TASK:
Set out exactly every line of the entries below, starting at the line that holds "and GAMs (with interactions) (4, 67, 112, 78)" and stopping after the line that holds "formulations of the".

DATA EXCERPTS:
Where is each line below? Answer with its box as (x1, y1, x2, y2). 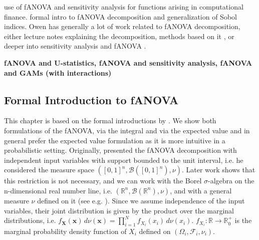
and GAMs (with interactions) (4, 67, 112, 78)
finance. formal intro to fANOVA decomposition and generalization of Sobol (4, 11, 237, 22)
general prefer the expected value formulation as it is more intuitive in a (4, 135, 225, 145)
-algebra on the (207, 175, 254, 186)
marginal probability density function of (4, 225, 127, 236)
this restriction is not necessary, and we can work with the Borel (4, 175, 202, 186)
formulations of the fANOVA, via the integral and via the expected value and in (4, 125, 250, 135)
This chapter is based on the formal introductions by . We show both (4, 115, 216, 126)

ANSWER FOR THE TASK:
and GAMs (with interactions) (4, 67, 112, 78)
finance. formal intro to fANOVA decomposition and generalization of Sobol (4, 11, 237, 22)
general prefer the expected value formulation as it is more intuitive in a (4, 135, 225, 145)
-algebra on the (207, 175, 254, 186)
marginal probability density function of (4, 225, 127, 236)
this restriction is not necessary, and we can work with the Borel (4, 175, 202, 186)
formulations of the fANOVA, via the integral and via the expected value and in (4, 125, 250, 135)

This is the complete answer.